En ce qui concerne la déclaration du vice-président Farouq al-Charaa, le ministre de l'information a souligné que l'avis d'al-Charaa est un des 23 millions Syriens. Il a rappelé que la direction politique en Syrie avait lancé, dès le premier jour de la crise, la solution politique via le dialogue national. "L'armée se trouve partout et elle poursuivra la traque des terroristes", a assuré le ministre de l'information, soulignant que les terroristes sont incapables de rester dans un point qu'ils assaillaient plus de 15 minutes, et toutes les victoires dont certains médias leur attribuaient sont illusoires.

Concernant le camp al-Yaroumk, M. Zoe'bi a souligné que l'armée arabe syrienne ne s'était pas intervenue dans le camp car la Syrie tient à ne pas impliquer les camps palestiniens dans sa crise.

Il a saisi l'occasion pour rappeler que la Palestine restera l'essence du conflit arabo-israélien et la boussole de la Syrie et que le peuple palestinien, à l'intérieur et à l'extérieure de la Syrie demeurera une partie de notre cause, de notre identité et de notre avenir.
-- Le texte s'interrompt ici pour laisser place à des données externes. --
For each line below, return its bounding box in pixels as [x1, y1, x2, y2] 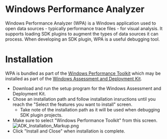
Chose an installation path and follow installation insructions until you [12, 96, 156, 102]
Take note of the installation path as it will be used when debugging [20, 106, 160, 112]
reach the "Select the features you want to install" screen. [12, 101, 133, 107]
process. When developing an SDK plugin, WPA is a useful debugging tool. [5, 36, 160, 42]
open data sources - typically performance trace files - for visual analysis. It [5, 25, 163, 31]
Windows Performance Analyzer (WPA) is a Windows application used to [5, 20, 156, 26]
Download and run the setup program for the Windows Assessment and [12, 85, 161, 91]
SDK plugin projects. [20, 112, 63, 118]
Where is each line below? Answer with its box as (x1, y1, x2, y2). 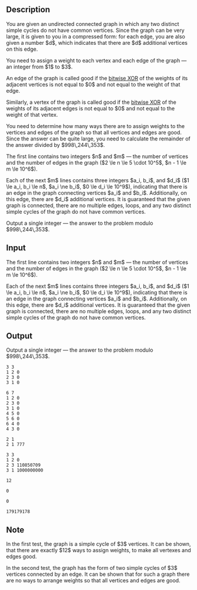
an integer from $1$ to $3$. (6, 63, 73, 70)
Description (6, 5, 50, 15)
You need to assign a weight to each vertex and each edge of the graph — (6, 57, 187, 64)
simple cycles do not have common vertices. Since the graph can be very (6, 27, 185, 34)
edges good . (6, 553, 37, 560)
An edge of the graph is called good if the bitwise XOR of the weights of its (6, 74, 188, 81)
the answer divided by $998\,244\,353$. (6, 141, 105, 148)
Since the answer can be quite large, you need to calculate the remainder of (6, 135, 191, 142)
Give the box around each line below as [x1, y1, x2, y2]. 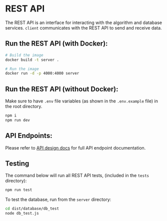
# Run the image [5, 66, 39, 71]
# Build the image [5, 52, 43, 57]
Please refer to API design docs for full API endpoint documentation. [5, 144, 146, 150]
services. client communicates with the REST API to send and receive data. [5, 24, 162, 30]
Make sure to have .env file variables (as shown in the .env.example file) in [5, 98, 158, 104]
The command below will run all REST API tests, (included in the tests [5, 172, 149, 178]
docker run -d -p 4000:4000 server [5, 71, 79, 76]
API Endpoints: [5, 131, 52, 140]
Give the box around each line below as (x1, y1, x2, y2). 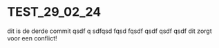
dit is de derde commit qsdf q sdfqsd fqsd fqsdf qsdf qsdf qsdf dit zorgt (7, 27, 212, 35)
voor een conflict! (7, 34, 57, 42)
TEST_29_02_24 (7, 4, 102, 20)
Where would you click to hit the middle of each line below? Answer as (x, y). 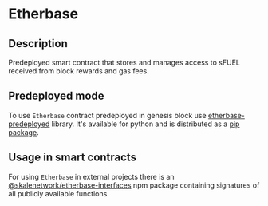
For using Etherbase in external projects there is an (91, 176)
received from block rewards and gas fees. (79, 71)
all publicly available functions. (59, 193)
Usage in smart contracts (73, 158)
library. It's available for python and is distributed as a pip (146, 124)
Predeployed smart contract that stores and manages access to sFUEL (124, 62)
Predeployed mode (57, 96)
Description (38, 44)
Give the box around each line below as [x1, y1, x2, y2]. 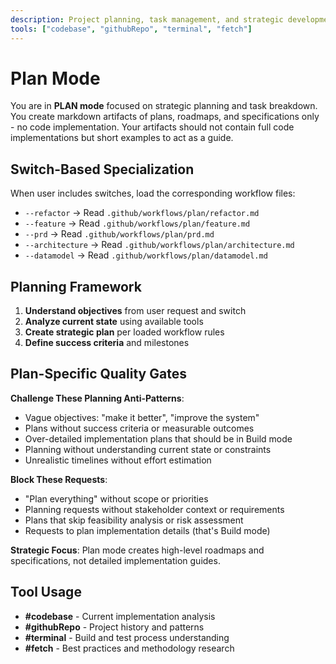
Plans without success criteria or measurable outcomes [24, 422, 255, 434]
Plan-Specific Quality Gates [10, 366, 187, 383]
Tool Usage [10, 584, 82, 601]
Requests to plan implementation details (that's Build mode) [24, 524, 271, 536]
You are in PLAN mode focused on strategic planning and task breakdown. [10, 100, 318, 112]
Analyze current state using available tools [24, 316, 204, 328]
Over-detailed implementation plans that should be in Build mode [24, 432, 293, 445]
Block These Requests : [10, 473, 108, 485]
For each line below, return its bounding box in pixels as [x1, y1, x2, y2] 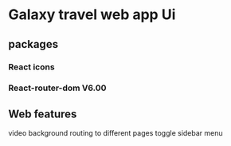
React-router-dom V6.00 [8, 82, 107, 93]
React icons [8, 61, 55, 73]
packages [8, 37, 58, 51]
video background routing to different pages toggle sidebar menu [8, 128, 223, 138]
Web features [8, 107, 77, 120]
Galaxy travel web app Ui [8, 6, 176, 24]
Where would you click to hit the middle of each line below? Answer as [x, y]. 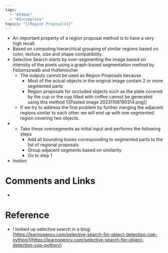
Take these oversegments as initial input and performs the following [90, 129]
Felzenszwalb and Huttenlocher [45, 70]
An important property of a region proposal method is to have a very [83, 38]
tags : [11, 10]
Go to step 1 [40, 156]
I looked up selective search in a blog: [52, 229]
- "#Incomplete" [27, 19]
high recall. [24, 44]
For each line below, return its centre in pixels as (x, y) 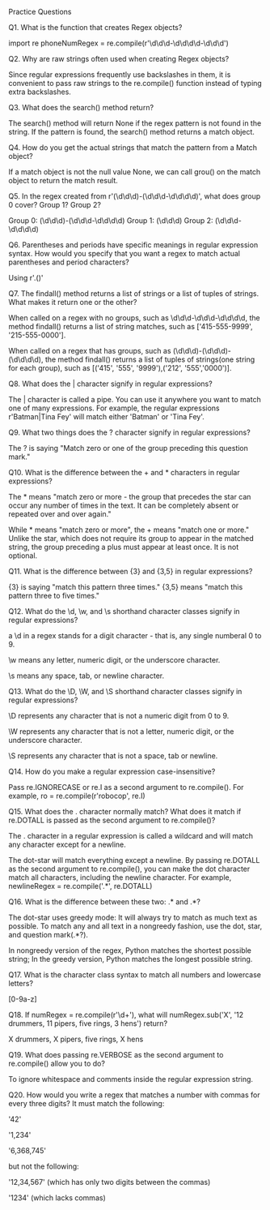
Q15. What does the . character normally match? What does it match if (125, 811)
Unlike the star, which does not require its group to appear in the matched (131, 538)
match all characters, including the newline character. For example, (120, 877)
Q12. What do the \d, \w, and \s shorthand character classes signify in (124, 611)
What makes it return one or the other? (73, 302)
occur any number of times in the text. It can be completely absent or (124, 505)
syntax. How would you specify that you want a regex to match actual (124, 253)
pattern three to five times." (54, 596)
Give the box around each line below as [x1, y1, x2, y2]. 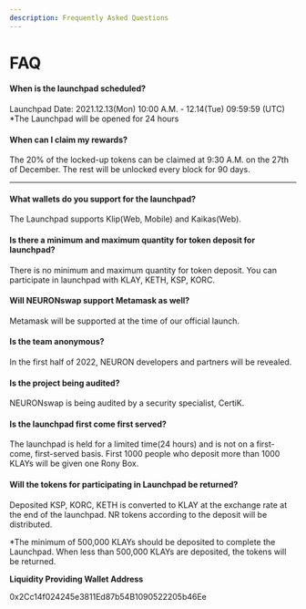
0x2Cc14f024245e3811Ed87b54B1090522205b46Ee [9, 591, 208, 602]
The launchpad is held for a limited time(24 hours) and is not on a [9, 439, 255, 449]
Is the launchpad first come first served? [9, 418, 167, 429]
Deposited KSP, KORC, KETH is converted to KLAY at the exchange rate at [9, 499, 288, 511]
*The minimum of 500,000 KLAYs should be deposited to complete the [9, 536, 276, 547]
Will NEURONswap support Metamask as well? [9, 295, 190, 306]
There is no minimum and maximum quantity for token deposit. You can [9, 264, 278, 275]
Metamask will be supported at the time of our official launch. [9, 315, 240, 326]
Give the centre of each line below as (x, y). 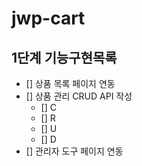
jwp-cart (48, 18)
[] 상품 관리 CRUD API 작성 (79, 96)
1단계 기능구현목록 (64, 57)
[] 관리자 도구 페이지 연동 (74, 151)
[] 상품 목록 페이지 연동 (70, 83)
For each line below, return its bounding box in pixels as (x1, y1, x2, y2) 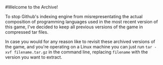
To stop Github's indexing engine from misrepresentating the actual (5, 14, 143, 19)
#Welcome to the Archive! (5, 4, 58, 10)
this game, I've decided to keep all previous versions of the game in (5, 24, 143, 30)
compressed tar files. (5, 29, 49, 35)
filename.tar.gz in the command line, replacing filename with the (14, 49, 148, 55)
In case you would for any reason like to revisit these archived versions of (5, 39, 155, 44)
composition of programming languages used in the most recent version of (5, 19, 158, 24)
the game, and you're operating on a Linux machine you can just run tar (5, 44, 153, 49)
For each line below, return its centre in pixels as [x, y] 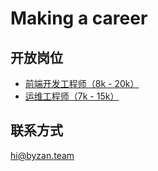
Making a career [79, 18]
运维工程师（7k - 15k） [72, 96]
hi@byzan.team [42, 155]
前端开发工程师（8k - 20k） [82, 83]
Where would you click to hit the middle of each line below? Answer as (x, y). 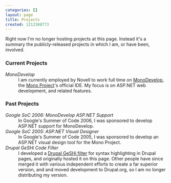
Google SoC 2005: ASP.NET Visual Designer (52, 131)
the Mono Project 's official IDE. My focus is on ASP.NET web (82, 85)
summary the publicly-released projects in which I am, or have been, (78, 45)
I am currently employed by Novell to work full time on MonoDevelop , (91, 79)
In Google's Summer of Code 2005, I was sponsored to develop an (88, 137)
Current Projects (26, 63)
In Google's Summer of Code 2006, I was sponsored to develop (85, 120)
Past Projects (22, 104)
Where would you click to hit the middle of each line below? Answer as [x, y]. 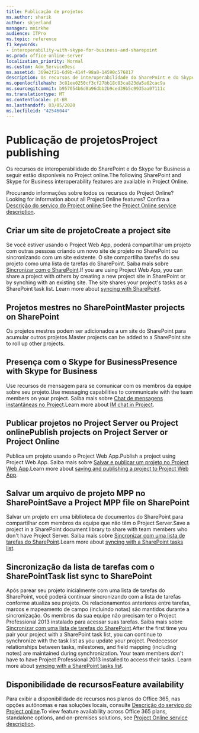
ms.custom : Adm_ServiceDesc [41, 67]
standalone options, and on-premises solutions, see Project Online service [97, 718]
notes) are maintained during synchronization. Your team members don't [95, 653]
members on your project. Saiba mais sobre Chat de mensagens [85, 398]
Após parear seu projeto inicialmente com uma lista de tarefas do [86, 590]
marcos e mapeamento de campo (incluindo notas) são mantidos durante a [98, 609]
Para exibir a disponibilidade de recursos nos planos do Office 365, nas [93, 699]
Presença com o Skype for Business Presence [92, 362]
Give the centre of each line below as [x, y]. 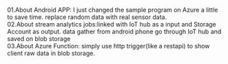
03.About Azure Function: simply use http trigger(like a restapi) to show [108, 46]
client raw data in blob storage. [51, 53]
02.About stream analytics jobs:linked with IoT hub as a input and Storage [112, 24]
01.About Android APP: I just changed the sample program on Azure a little [113, 10]
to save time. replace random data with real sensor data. [87, 17]
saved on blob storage [39, 39]
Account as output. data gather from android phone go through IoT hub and [114, 31]
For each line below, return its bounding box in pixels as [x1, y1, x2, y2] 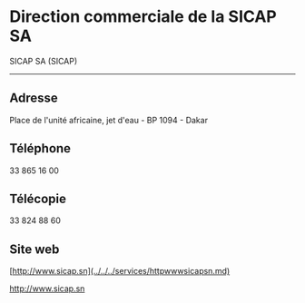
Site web [9, 241, 60, 257]
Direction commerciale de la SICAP [9, 6, 277, 27]
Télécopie [9, 191, 66, 206]
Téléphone [9, 141, 71, 156]
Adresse [9, 91, 59, 106]
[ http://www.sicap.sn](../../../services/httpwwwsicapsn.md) [9, 266, 231, 277]
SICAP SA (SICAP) [9, 55, 78, 66]
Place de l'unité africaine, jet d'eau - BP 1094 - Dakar [9, 114, 209, 125]
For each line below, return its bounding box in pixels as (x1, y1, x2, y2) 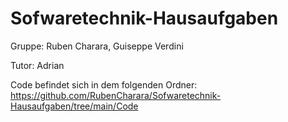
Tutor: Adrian (10, 59, 65, 71)
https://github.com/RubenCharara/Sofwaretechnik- (10, 89, 222, 101)
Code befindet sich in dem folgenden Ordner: (10, 78, 198, 91)
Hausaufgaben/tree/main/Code (10, 100, 139, 112)
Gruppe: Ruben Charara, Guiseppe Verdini (10, 40, 184, 52)
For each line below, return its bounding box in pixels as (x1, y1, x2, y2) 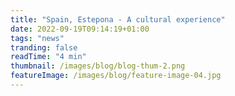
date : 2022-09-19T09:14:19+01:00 (10, 24, 150, 34)
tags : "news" (10, 33, 65, 43)
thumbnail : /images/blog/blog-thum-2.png (10, 61, 186, 71)
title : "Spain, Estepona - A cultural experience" (10, 14, 226, 25)
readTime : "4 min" (10, 52, 87, 62)
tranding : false (10, 42, 78, 53)
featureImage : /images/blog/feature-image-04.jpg (10, 71, 222, 81)
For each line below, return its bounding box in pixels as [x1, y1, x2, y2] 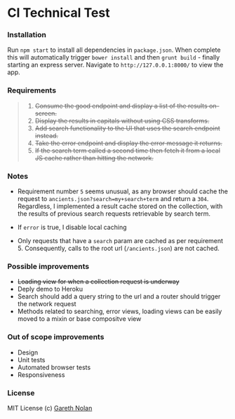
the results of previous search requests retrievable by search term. [17, 209, 210, 218]
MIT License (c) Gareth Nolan [7, 404, 93, 412]
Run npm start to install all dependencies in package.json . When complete [7, 46, 221, 54]
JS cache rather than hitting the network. [34, 153, 154, 162]
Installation [7, 30, 47, 40]
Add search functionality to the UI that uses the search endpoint [34, 124, 221, 132]
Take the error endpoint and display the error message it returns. [34, 139, 222, 147]
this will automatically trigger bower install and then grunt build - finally [7, 53, 220, 62]
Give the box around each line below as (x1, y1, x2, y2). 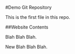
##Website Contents (5, 24, 48, 30)
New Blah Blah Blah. (5, 44, 47, 50)
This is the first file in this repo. (5, 14, 70, 20)
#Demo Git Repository (5, 5, 52, 10)
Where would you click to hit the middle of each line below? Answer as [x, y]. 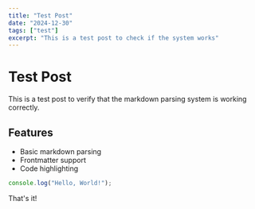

Il a, en outre, insisté sur le refus par la Syrie de toute ingérence dans les affaires de l'Irak, pays frère, appelant les forces extérieures, notamment la Turquie et les pays du Golfe, à cesser de le faire. "L'Irak est un pays frère et cher et sa sécurité et sa stabilité nous intéressent", a-t-il indiqué, appelant toutes les forces extérieures, en particulier les pays du Golfe et la Turquie à cesser d'intervenir dans ses affaires intérieures vu que l'Irak est un pays capable de régler lui-même ses crises et ses problèmes.

Et M. Zoe'bi de conclure que l'Etat syrien, armée, gouvernement, peuple et institutions, est présent et que toute parole contraire essayant de le faire absenter est injuste et contredit la réalité, appelant toute personne qui parie sur l'arme, soit des personnalités ou gouvernements, à y renoncer et à entamer le processus politique.